StrongLifts 5x5
Replies
-
Hmmm, I feel funny posting here as it looks like I am the only girl but here goes.
I was directed to the stronglift site by one of you guys in another post and read through everything. I decided to give it a go. Cardio and faffing around with weights is just not doing it for me. I did my first day today and had a few questions.....
1) Doing the row my neck got very sore (the muscles that go from the neck to the shoulders). I assume that means I am doing something wrong but am not sure what it is. Any ideas? I was only on 65 lbs as it was my first day.
2) I am using one of those machines at work that keeps the bar in a track and you can rotate it to lock it in at any level. Medhi mentions on his website that the bar weighs 45 lbs so to just start with the bar. When I tried that it seemed WAY too light so I am wondering if the bar is lighter on those machines?
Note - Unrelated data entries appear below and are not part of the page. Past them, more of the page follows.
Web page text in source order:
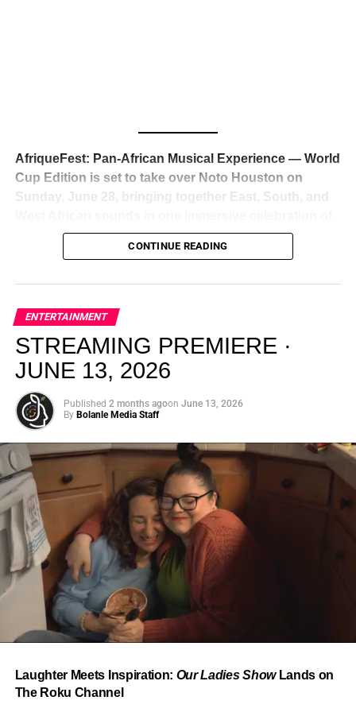
reaction from industry insiders was immediate — shock,
admiration, and the quiet acknowledgment that someone
just changed the trajectory of African music forever.
From “Water” to a Global
Phenomenon
Let’s not forget where this all started. In 2023, a 21-year-
old from Johannesburg released a song
called “Water”that nobody could quite categorize and
everybody needed to hear. Within weeks, it had sparked
one of the most viral TikTok dance challenges of the
the United Kingdom, and Africa, and earned Tyla a
AfriqueFest: Pan-African Musical Experience — World
Cup Edition is set to take over Noto Houston on
Sunday, June 28, bringing together East, South, and
music, culture, and connection. Presented by
Experience Noir and Bolanle Media, the event is
elevated, intentional, and deeply rooted in African
creativity.
CONTINUE READING
ENTERTAINMENT
STREAMING PREMIERE ·
JUNE 13, 2026
Published 2 months agoon June 13, 2026
By Bolanle Media Staff
Laughter Meets Inspiration: Our Ladies ShowLands on
The Roku Channel
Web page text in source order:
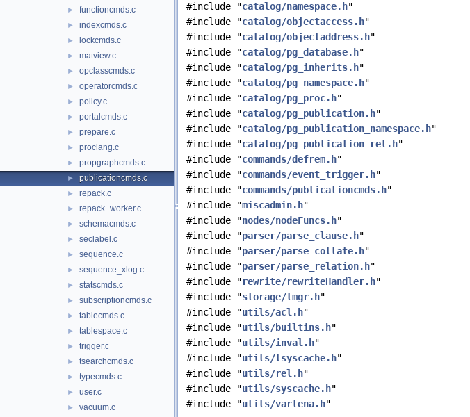
► functioncmds.c
► indexcmds.c
► lockcmds.c
► matview.c
► opclasscmds.c
► operatorcmds.c
► policy.c
► portalcmds.c
► prepare.c
► proclang.c
► propgraphcmds.c
► publicationcmds.c
► repack.c
► repack_worker.c
► schemacmds.c
► seclabel.c
► sequence.c
► sequence_xlog.c
► statscmds.c
► subscriptioncmds.c
► tablecmds.c
► tablespace.c
► trigger.c
► tsearchcmds.c
► typecmds.c
► user.c
► vacuum.c
#include "catalog/namespace.h"
#include "catalog/objectaccess.h"
#include "catalog/objectaddress.h"
#include "catalog/pg_database.h"
#include "catalog/pg_inherits.h"
#include "catalog/pg_namespace.h"
#include "catalog/pg_proc.h"
#include "catalog/pg_publication.h"
#include "catalog/pg_publication_namespace.h"
#include "catalog/pg_publication_rel.h"
#include "commands/defrem.h"
#include "commands/event_trigger.h"
#include "commands/publicationcmds.h"
#include "miscadmin.h"
#include "nodes/nodeFuncs.h"
#include "parser/parse_clause.h"
#include "parser/parse_collate.h"
#include "parser/parse_relation.h"
#include "rewrite/rewriteHandler.h"
#include "storage/lmgr.h"
#include "utils/acl.h"
#include "utils/builtins.h"
#include "utils/inval.h"
#include "utils/lsyscache.h"
#include "utils/rel.h"
#include "utils/syscache.h"
#include "utils/varlena.h"

I ended up adding 15 lbs to either side and starting there but worried that I may have started too high and am going to have issues in a few workouts.
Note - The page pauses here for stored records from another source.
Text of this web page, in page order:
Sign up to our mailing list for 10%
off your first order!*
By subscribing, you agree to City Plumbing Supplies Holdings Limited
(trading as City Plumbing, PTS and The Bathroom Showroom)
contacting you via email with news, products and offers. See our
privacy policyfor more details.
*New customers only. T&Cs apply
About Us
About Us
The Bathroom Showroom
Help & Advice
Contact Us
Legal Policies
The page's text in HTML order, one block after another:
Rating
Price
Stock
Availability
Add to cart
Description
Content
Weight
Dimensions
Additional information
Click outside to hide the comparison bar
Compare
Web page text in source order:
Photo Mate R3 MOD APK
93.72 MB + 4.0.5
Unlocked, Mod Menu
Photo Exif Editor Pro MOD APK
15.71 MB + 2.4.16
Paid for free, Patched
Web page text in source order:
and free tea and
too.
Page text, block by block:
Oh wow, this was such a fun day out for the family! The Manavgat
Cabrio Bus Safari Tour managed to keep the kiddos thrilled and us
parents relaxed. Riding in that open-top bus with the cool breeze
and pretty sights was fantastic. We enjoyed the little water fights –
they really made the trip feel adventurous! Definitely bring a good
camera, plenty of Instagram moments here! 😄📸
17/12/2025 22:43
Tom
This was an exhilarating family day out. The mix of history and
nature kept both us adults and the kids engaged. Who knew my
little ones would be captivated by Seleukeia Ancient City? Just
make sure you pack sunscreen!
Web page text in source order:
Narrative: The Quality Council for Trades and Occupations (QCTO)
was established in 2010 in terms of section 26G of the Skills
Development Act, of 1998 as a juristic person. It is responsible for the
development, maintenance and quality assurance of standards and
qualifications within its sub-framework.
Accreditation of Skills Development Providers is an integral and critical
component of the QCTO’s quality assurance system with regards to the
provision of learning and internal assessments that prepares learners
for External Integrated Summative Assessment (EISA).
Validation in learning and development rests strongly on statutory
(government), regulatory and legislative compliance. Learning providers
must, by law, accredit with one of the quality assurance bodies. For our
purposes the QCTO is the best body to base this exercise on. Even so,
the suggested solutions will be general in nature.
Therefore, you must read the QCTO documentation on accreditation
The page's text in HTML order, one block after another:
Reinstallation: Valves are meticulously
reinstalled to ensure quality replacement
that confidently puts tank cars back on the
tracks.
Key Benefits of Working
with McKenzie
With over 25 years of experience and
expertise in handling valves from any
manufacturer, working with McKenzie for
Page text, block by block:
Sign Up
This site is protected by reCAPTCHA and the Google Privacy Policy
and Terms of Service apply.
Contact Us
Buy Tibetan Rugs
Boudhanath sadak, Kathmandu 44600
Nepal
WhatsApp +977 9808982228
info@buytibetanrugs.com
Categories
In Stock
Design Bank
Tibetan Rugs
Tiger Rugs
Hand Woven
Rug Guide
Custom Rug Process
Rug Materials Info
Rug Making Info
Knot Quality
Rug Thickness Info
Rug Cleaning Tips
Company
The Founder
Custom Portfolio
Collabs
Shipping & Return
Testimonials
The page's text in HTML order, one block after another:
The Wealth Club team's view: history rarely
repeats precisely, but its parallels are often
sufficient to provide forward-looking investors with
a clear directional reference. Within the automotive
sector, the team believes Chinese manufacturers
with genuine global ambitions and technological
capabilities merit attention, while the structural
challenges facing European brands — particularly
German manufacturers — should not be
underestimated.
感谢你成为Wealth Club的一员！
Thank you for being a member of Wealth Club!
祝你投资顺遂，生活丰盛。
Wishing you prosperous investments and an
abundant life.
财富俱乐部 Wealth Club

3) Becuase the exercises didn't seem too bad yet I also did 15 min cardio first and did another weight routine (with small weights) for 10 min after. Is that a mistake? Should I just stick to the 5 x 5 or is it ok to add more?
4) I work out at work, but only work 4 days a week so that means I will only get to do it twice a week. How should I handle the loading after the longer break?
I am sure I will think of more :-)0 -
I hope that other girls will follow your lead and join us.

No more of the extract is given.